The author's explanation of how storage pools and datasets work in ZFS is particularly useful. The use of concrete examples, such as creating a dataset called "photos" and mapping it to a directory, helps to clarify these concepts and makes the post accessible to readers who may not be familiar with file systems.

The blog post also provides detailed instructions on how to install and use ZFS, including how to create and manage storage pools and datasets, how to enable deduplication, and how to create, list, rollback, clone, and delete snapshots. These instructions are clear and easy to follow, and the inclusion of command line examples is very helpful.

However, the blog post could be improved by providing more context and explanation for some of the commands. For example, the author mentions that creating a pool with multiple devices creates a ZFS level Raid called Raid-Z, but does not explain what Raid-Z is or why a user might want to use it. Similarly, the author warns that rolling back to a snapshot is dangerous and suggests using clone instead, but does not explain why this is the case or what the potential risks are.

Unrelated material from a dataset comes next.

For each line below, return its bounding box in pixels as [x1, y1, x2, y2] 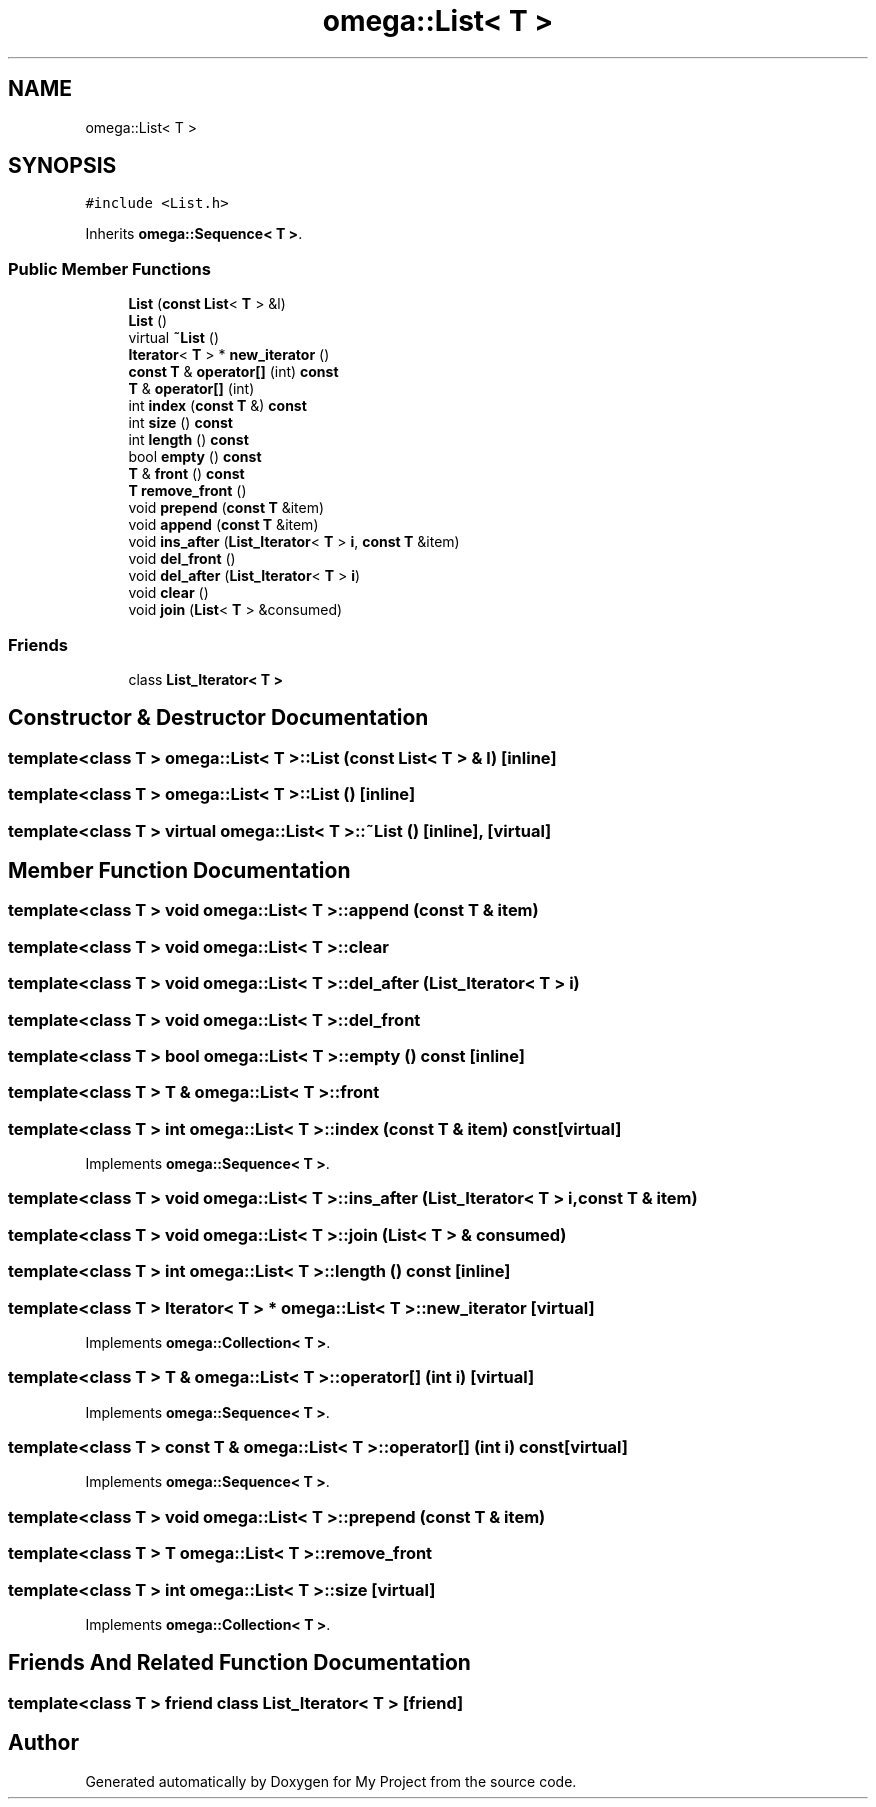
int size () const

The author could also consider adding a section on troubleshooting common issues with ZFS. This would make the blog post even more useful for readers who are new to ZFS and may encounter problems when trying to use it for the first time.

Overall, this is a very informative and useful blog post that does an excellent job of explaining how to use ZFS. With a few minor improvements, it could be an invaluable resource for anyone interested in large-scale storage and data management.